Pengunjuk Rasa Protes Penggarapan Lahan di Luar HGU

 ACEHTREND.CO, SINGKIL | Tak kurang dari tiga ratusan masyarakat Aceh Singkil yang tergabung dalam Aliansi Tani Bergerak dan Lembaga Swadaya Masyarakat (LSM) Pekat-IB, memprotes PT Delima Makmur yang menggarap lahan di luar Hak Guna Usaha (HGU).

Protes itu mereka lancarkan dalam unjuk rasa yang digelar di depan Kantor DPRK Aceh Singkil, di Kampung Baru, Singkil Utara, Senin (28/5/2018) .

Atas tindakkan yang semena-mena itu, para demonstran yang diwakili Safaruddin meminta pada Pemkab dan DPRK Aceh Singkil agar menghentikan aktivitas PT Delima Makmur tersebut.

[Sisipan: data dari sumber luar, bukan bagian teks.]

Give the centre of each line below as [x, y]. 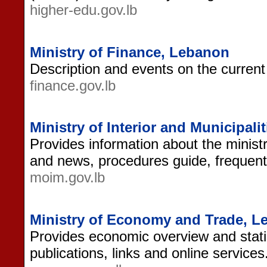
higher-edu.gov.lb [83, 10]
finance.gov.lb [73, 85]
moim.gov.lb [67, 178]
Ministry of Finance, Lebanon [130, 52]
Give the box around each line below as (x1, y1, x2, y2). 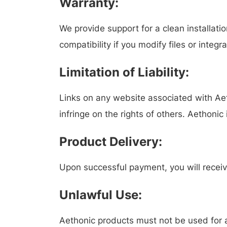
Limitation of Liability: (59, 65, 189, 80)
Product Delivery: (59, 134, 162, 149)
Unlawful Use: (59, 187, 142, 202)

Karena lahan yang digarap perusahaan perkebunan kelapa sawit seluas 2.581 hektar itu, kata Safaruddin, bukan milik atau HGU PT Delima Makmur.

“Lahan seluas 2.581 itu, belum memiliki sertifikat HGU. Jadi  Perusahaan perkebunan kelapa sawit tidak berhak menggarapnya,” tandas Safaruddin yang bertindak sebagai Koplap unjuk rasa.

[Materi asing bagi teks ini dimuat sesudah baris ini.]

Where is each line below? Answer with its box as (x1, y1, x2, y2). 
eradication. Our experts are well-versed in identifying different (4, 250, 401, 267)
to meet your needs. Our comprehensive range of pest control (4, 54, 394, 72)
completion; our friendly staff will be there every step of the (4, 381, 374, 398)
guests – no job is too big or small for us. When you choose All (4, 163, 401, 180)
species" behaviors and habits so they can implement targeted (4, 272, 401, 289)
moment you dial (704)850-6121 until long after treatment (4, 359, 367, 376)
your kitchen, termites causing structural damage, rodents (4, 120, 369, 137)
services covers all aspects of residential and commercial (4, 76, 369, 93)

Karenanya, tambah safaruddin, pihak Pemkab dan DPRK segera menghentikan aktivitas perusahaan PT Delima Makmur yang mengelola lahan di luar HGU.

Sementara itu, pengunjuk rasa lainnya mengatakan, tindakan PT Delima makmur yang menyerobot lahan di luar HGU, merupakan tindakan semena-mena dan mencederai kepentingan publik.

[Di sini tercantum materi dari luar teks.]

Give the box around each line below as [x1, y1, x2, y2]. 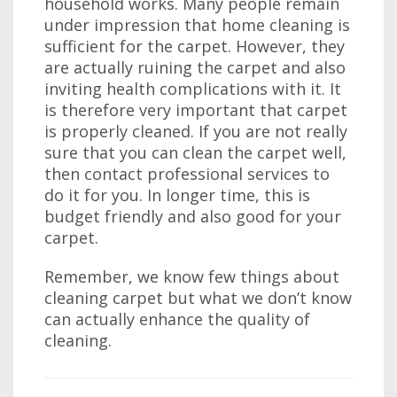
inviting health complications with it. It [44, 78, 341, 99]
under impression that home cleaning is [44, 14, 350, 35]
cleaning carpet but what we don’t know [44, 287, 352, 308]
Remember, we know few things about [44, 266, 339, 287]
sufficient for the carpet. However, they [44, 35, 345, 57]
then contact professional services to [44, 163, 330, 184]
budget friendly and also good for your [44, 206, 341, 227]
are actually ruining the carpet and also [44, 57, 346, 78]
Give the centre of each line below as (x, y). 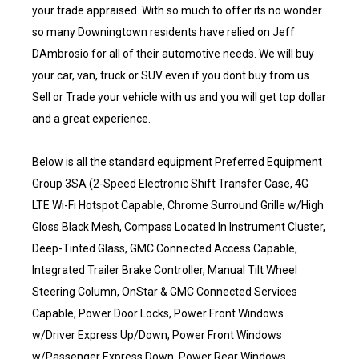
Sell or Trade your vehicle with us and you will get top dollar (179, 97)
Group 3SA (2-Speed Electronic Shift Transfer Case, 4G (170, 184)
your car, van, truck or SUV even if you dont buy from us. (172, 75)
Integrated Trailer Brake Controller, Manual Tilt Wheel (165, 270)
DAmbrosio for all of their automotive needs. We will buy (173, 54)
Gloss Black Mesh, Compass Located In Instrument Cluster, (179, 227)
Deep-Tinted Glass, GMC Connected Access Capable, (165, 248)
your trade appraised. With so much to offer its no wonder (177, 10)

“Jadi, sangat wajar jika Pemkab dan DPRK Aceh Singkil menyahuti aspirasi warga ini,” katanya.

Setelah berorasi dan membentangkan spanduk,  perwakilan demonstran selanjutnya melakukan pertemuan dengan pimpinan dan anggota DPRK Aceh Singkil.

Dalam pertemuan tersebut disepakati, bahwa dewan mengeluarkan surat rekomendasi kepada Bupati Aceh Singkil, untuk menghentikan aktivitas perusahaan di areal seluas 2.581 hektar.

Selain itu juga diputuskan, pihak pengunjuk rasa dan DPRK akan turun ke lapangan bersama-sama menghentikan aktivitas PT Delima Makmur pada lahan yang disengketakan.

Sementara itu, dalam pertemuan pihak demontran dengan Pemkab Aceh Singkil.

Bupati dan sekdakab berjanji akan menggelar rapat terpadu bersama Forkopimda Aceh Singkil pada tanggal 4 Juni 2018.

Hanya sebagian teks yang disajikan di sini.